I've been really curious about this game. Thanks for the thorough play report! It looks intriguing.
From some of your posts, I think you might find it interesting.

It's quite stylised in the way it plays - players choose whether or not to have their PCs enter contests, then these are resolved, and then the players "Recite their deeds" - ie say what happened to their hero - in order from any hero who failed, to the best hero. The GM interjects and elaborates in this both to reflect what any NPCs did in the situation, and to build things up to the next contest.

I think this makes it a bit "lighter" than (say) Burning Wheel or AW. And is intended to reinforce the Homeric feel - the events have already happened, and are being recited to us, rather than elaborate "I try and . . . " future-looking action declarations. (When playing with kids, I've learned that the epic form can be played with a bit - eg Eris's player recited both Eris's victory in the first stage of the games, and then Eris's subsequent loss to the Champion of Nimos, in the mode of a sports commentator. Which is not quite Homeric.)

Agon remains on the short list! Even more so after your write up of these sessions.
I think you would be more respectful of the epic form than Eris's player!

(Another episode I have in mind: when Eris persuaded Thessia to assist in cleansing the island, this was explained in terms of global warming but translated into the classical symbology - I can't recall many of the details, but one I do recall is Eris explaining to Thessia that the fumes that come from the toxic alchemical sludge cause Helios's chariot to heat up, making the world too hot.)

Just figured I'd throw this brief review out here in your thread @pemerton (you've already seen this!).

Final Agon session just ended. Fun session.

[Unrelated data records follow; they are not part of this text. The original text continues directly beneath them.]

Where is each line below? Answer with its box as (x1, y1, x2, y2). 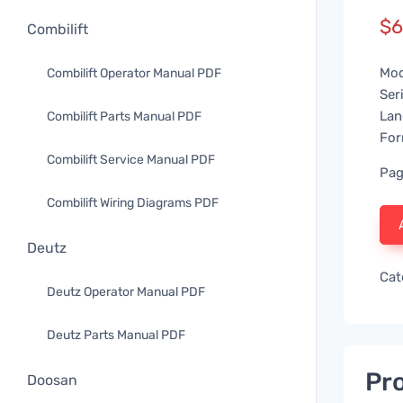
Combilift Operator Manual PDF (47, 66, 221, 81)
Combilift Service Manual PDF (47, 152, 215, 167)
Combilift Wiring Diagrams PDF (47, 195, 219, 210)
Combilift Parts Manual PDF (47, 109, 201, 124)
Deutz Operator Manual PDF (47, 284, 205, 300)
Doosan (27, 372, 77, 389)
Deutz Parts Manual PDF (47, 327, 185, 343)

Fitting end. The heroes decided to brave the climb of Cyanean Rocks to recover the winged sandals and mirrored shield to confront Medusa in her sky enclave (rather than braving the transit through The Pass of Clashing Rocks, going back in time, facing the Wrath of the Gods, and undoing her Poseidon/Athena-centered curse in the first place).

I think 15ish Islands (same # sessions) in total? Fun game overall. I think my primary issue is less about its (lack of) complexity and widgetry. The game is plenty complex. My primary issue is more about that the game's maths just produce stacked success (and again, and again, and again) on the whole. This is great for the trajectory of heroic Greek Myth (which is the point of play of course...so well-designed). Its basically the story of these Greek Heroes success (while Wrath of the Gods and other costs/toll accrued and heroes' stories accreted labors and glory, assuming 15 islands, only 1 of the 15 ended with a Finale gone awry and terrible fallout/woe). But the engine (again, by design) doesn't generate the snowballing effect of failure/setback/mixed success which infuses dynamism and intense fallout upon play that most other Narrativist systems do.

Good design for what its doing. Fun in moderation. Really requires vigorous players and interesting action declarations and very well-considered scenario design by the GM (every individual session is extraordinarily sensitive to scenario design). This is not a Gamist engine at all so do not play this game seeking tactical and strategic overhead/demand married to Greek Myth tropes/themes (play D&D 4e for that!). This game has less consequential/impactful/invigorating Gamism than does Dogs in the Vineyard (which is very much not a challenge-based engine...Dogs is very much "Big N, very small G"). Net, my assessment:

10/10 for what the game engine is trying to do.

6/10 for my tastes in Narrativist play/GMing.


the game's maths just produce stacked success (and again, and again, and again) on the whole.
How much did you use divine wrath to buff your strife-player dice pool? This is one thing which, in GMing the system, I still need to work on; and I think is something where the rulebook could give better guidance.